Stewart is obsessive about cutting, dressmaking, and hand embroidery, and he’s fully invested in the process – not just creatively, but technically. And it shows. In his exquisite draping of jersey and velvet. In the signature beading technique he has developed and integrated in multiple ways to create both structure and surface embellishment. And in tailoring so fluid and body-enhancing it looks almost otherworldly.

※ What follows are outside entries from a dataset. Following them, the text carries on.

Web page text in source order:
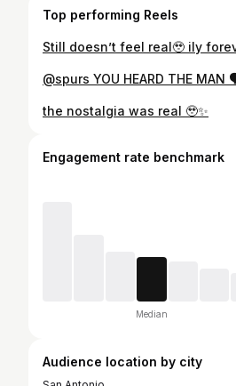
Top performing Reels
@spurs YOU HEARD THE MAN
the nostalgia was real 🥹✨
Engagement rate benchmark
Median
Audience location by city
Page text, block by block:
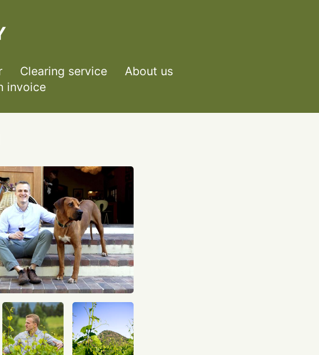
Clearing service
About us
invoice
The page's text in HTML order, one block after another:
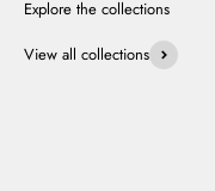
View all collections
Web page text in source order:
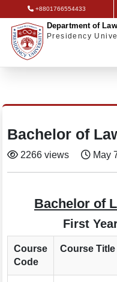
+8801766554433
Department of Law
Presidency
Bachelor of
2266 views May
Bachelor of
First
Course
Code
Course Title

The women of Standing Ground could be aliens, or Celtic goddesses. For the finale, Stewart presented a full white wedding dress made entirely from Carrickmacross lace, crafted in Ireland and worn barefoot by Kristen McMenamy. By choosing this particular lace, he celebrated Ireland’s heritage of craftsmanship and brought it onto the Paris stage where, in his view, it has always belonged. The women of County Monaghan – the handful of specialists who still preserve the technique – spent 4,000 hours creating this masterpiece.

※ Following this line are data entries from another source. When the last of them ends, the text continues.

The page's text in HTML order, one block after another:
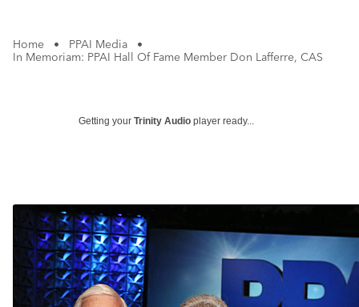
Home • PPAI Media
•
In Memoriam: PPAI Hall Of Fame Member Don Lafferre, CAS
Getting your Trinity Audio player ready...
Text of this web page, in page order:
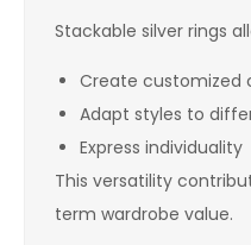
Stackable silver rings
Create customized
Adapt styles to
Express individuality
This versatility
term wardrobe value.
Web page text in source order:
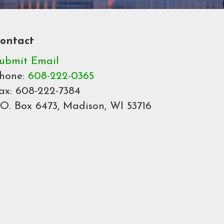
Email
608-222-0365
608-222-7384
Box 6473, Madison, WI 53716

Here is the leader of couture’s new guard.

Collage by Edward Kanarecki.
Don’t forget to follow Design & Culture by Ed on Instagram.

Hey, did you know about my newsletter – Ed’s Dispatch? Click here to subscribe.

Drag. Schiaparelli AW26

There comes a moment when even the greatest magician has no more rabbits left to pull out of the hat. Daniel Roseberry‘s Schiaparelli haute couture is increasingly turning into drag – exquisitely engineered drag, granted – but it no longer has the same effect. Dressing a woman as a latex octopus in 2026 feels more gimmicky than groundbreaking. Putting her in yet another hyper-cinched jacket or a skin-tight, body-moulded bustier (really, how many more McQueen echoes can we take?) feels equally tired. Then comes a pink explosion of hand-applied feathers, perhaps meant to evoke a sea urchin. I just can’t shake the feeling that Schiaparelli deserves to aspire to something more profound than this.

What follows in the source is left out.